- Directions for this task
Repeat nothing but the lines below running from the one containing "Indian durries" to the one containing "Tables, Carved Corner Tables". Keep both end lines.

BEGIN Supplied data

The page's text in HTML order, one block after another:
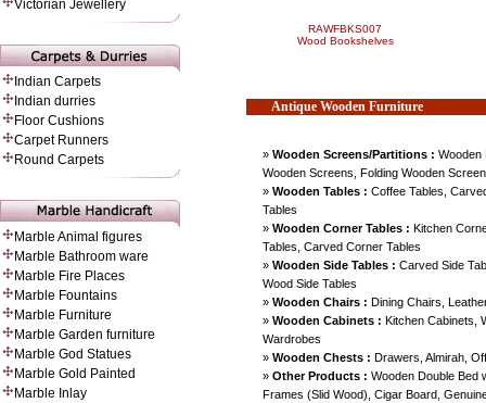
Victorian Jewellery
Indian Carpets
Indian durries
Floor Cushions
Carpet Runners
Round Carpets
Marble Animal figures
Marble Bathroom ware
Marble Fire Places
Marble Fountains
Marble Furniture
Marble Garden furniture
Marble God Statues
Marble Gold Painted
Marble Inlay
RAWFBKS007
Wood Bookshelves
Antique Wooden Furniture
» Wooden Screens/Partitions : Wooden
Wooden Screens, Folding Wooden
» Wooden Tables : Coffee Tables,
Tables
» Wooden Corner Tables : Kitchen
Tables, Carved Corner Tables
» Wooden Side Tables : Carved Side
Wood Side Tables
» Wooden Chairs : Dining Chairs,
» Wooden Cabinets : Kitchen Cabinets,
Wardrobes
» Wooden Chests : Drawers, Almirah,
» Other Products : Wooden Double Bed
Frames (Slid Wood), Cigar Board,

END Supplied data

- Exercise solution
Indian durries
Floor Cushions
Carpet Runners
Round Carpets
Marble Animal figures
Marble Bathroom ware
Marble Fire Places
Marble Fountains
Marble Furniture
Marble Garden furniture
Marble God Statues
Marble Gold Painted
Marble Inlay
RAWFBKS007
Wood Bookshelves
Antique Wooden Furniture
» Wooden Screens/Partitions : Wooden
Wooden Screens, Folding Wooden
» Wooden Tables : Coffee Tables,
Tables
» Wooden Corner Tables : Kitchen
Tables, Carved Corner Tables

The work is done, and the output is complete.